An interpretable model versus black-box algorithms for complex decision making
Making a decision today comes at the cost of possibly missing a better opportunity tomorrow. When looking at job candidates, at homes — or even for love — it’s hard to know when to stop looking and make a choice. The good news is that there’s an algorithm for that.
There are actually several algorithms for solving this type of problem, known as an optimal stopping problem. These algorithms attempt to time a decision to lead to the best possible outcome. The bad news is that it’s not always clear why an algorithm recommends a particular time to make the decision.
When there are several variables leading to a decision, some algorithms can become a black box. Decisions with many variables create a multidimensional problem. For example, an algorithm for making personal loans may be trained on data from past applicants’ credit scores, incomes, debts, assets and defaulted loans. The algorithm may also use combinations, correlations and distributions of these variables. All these many factors are weighted in the algorithm’s training process and create a complicated mathematical equation that outputs whether to approve or deny a loan to a new applicant.
The Problem with Black Boxes
If a bank using the algorithm is ever accused of bias in its loan decisions, it will be difficult to prove that nothing shady is going on. To defend such an algorithm, it’ll be a challenge to justify and explain the weightings for the variables. Many industries face this problem as they become reliant on machine learning and deep learning models to inform decision making. For this reason, there’s a push for models that are interpretable, meaning transparent, rather than black boxes. This is especially true in health care and public policy.

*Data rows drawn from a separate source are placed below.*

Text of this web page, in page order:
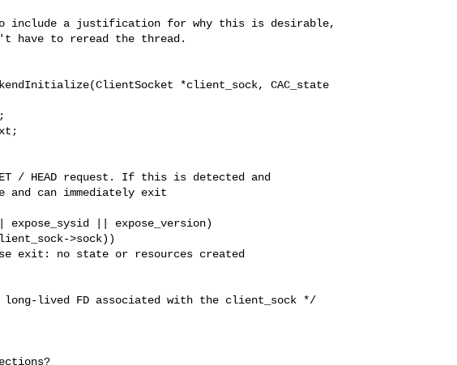
include a justification for why this is desirable,
have to reread the thread.
*client_sock, CAC_state
/ HEAD request. If this is detected and
and can immediately exit
|| expose_version)
>sock))
exit: no state or resources created
lived FD associated with the client_sock */
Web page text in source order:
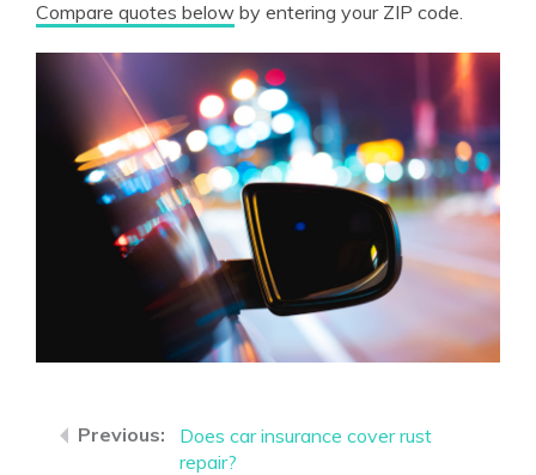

A paper published in Management Science proposes an approach to solving complex optimal stopping problems using an interpretable model. The authors of the paper, INSEAD’s Dragos Florin Ciocan and UCLA Anderson’s Velibor Mišić, believe their method can outperform state-of-the-art black-box solutions for complex optimal stopping problems.
Not every machine learning model is a black box. Regression models and decision trees are the most well-known interpretable models. Decision trees are an especially powerful tool forming the basis of many well-performing machine learning models. A binary decision tree is easy to interpret as seen in the illustration below.
To employ decision trees in solving an optimal stopping problem, and thus benefit from the interpretability of that model, Ciocan and Mišić needed to develop a new approach for building trees. The researchers’ method tries to optimize each branch of the tree directly as it builds an interpretable policy for the solution to an optimal stopping problem, quite different than a black box that, through its many unseen machinations, arrives at a sought-after value.
A challenge Ciocan and Mišić faced in directly optimizing the tree, though, is that solutions to optimal stopping problems have to consider the progression of time and each of the tree’s levels and their labels (Lend/Deny in the previous example) cannot be considered independently like they are in the personal loan example. A change in one label will impact the other labels.
Their algorithm builds the tree from the top down, using data to determine each conditional split point. (These are the points in the tree with a conditional statement, such as, Credit Score is greater than 720, as in the previous example) It will keep expanding the tree, developing new split points until there is no improvement in the outcome by adding another split.
Simplicity and Interpretability Triumphs
Ciocan and Mišić apply their method to the problem of pricing a Bermudan option. A Bermudan option is like an American option on a security, which can be exercised at any time up to expiration, but the Bermudan option can only be exercised on particular days up to the expiration date. Having to decide at which point among the set dates to exercise a Bermudan option makes it an optimal stopping problem. And given the many factors that must be considered like underlying stock price, time to expiration, volatility, etc. makes pricing such an option a complex problem.
It’s reasonable to expect that the researchers’ method will give up some degree of performance in return for being interpretable. But they assert that’s not the case — that their method outperforms two state-of-the-art approaches in pricing such options “while simultaneously producing policies that are significantly simpler and more transparent,” they write.
They performed further testing of their method against a simple, one-dimensional optimal stopping problem where the exact optimal solution could be calculated for comparison. The interpretable method’s solution was either optimal or very close to the optimal result during this testing.
These results provide optimism that more black-box algorithms can be replaced with interpretable models in the future: “We believe that this methodology represents an exciting starting point for future research at the intersection of stochastic control and interpretable machine learning,” they write.